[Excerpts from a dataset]
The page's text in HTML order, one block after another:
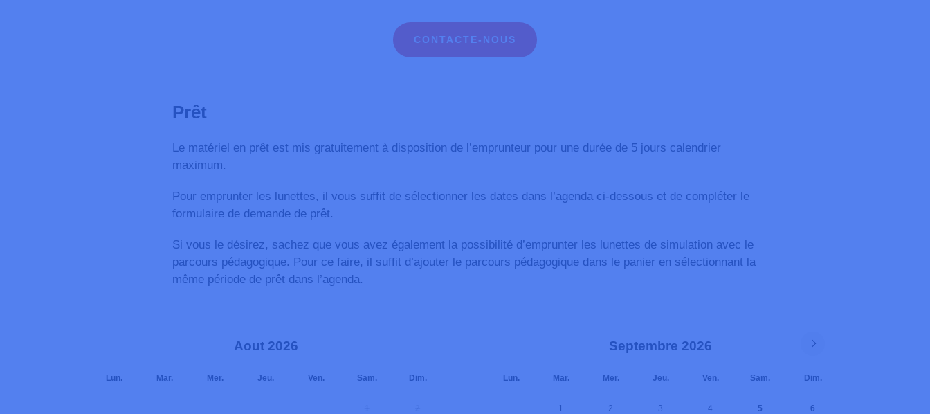
CONTACTE-NOUS
Prêt
Le matériel en prêt est mis gratuitement à disposition de l’emprunteur pour une durée de 5 jours calendrier
maximum.
Pour emprunter les lunettes, il vous suffit de sélectionner les dates dans l’agenda ci-dessous et de compléter le
formulaire de demande de prêt.
Si vous le désirez, sachez que vous avez également la possibilité d’emprunter les lunettes de simulation avec le
parcours pédagogique. Pour ce faire, il suffit d’ajouter le parcours pédagogique dans le panier en sélectionnant la
même période de prêt dans l’agenda.
Aout 2026
Lun. Mar. Mer. Jeu. Ven. Sam. Dim.
Septembre 2026
Lun. Mar. Mer. Jeu. Ven. Sam. Dim.
1 2 3 4 5 6

= What the task asks =
Please copy every entry exactly, without the pictures.

= Result =
The page's text in HTML order, one block after another:
CONTACTE-NOUS
Prêt
Le matériel en prêt est mis gratuitement à disposition de l’emprunteur pour une durée de 5 jours calendrier
maximum.
Pour emprunter les lunettes, il vous suffit de sélectionner les dates dans l’agenda ci-dessous et de compléter le
formulaire de demande de prêt.
Si vous le désirez, sachez que vous avez également la possibilité d’emprunter les lunettes de simulation avec le
parcours pédagogique. Pour ce faire, il suffit d’ajouter le parcours pédagogique dans le panier en sélectionnant la
même période de prêt dans l’agenda.
Aout 2026
Lun. Mar. Mer. Jeu. Ven. Sam. Dim.
Septembre 2026
Lun. Mar. Mer. Jeu. Ven. Sam. Dim.
1 2 3 4 5 6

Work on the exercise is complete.